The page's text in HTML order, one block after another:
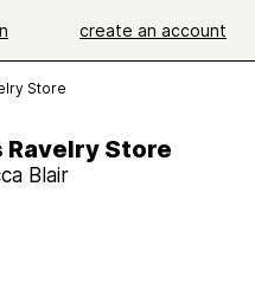
create an account
Store
Store
Blair

## [TASK DESCRIPTION]
Each line above should be returned exactly as it stands, minus any pictures.

## [YOUR RESPONSE]
The page's text in HTML order, one block after another:
create an account
Store
Store
Blair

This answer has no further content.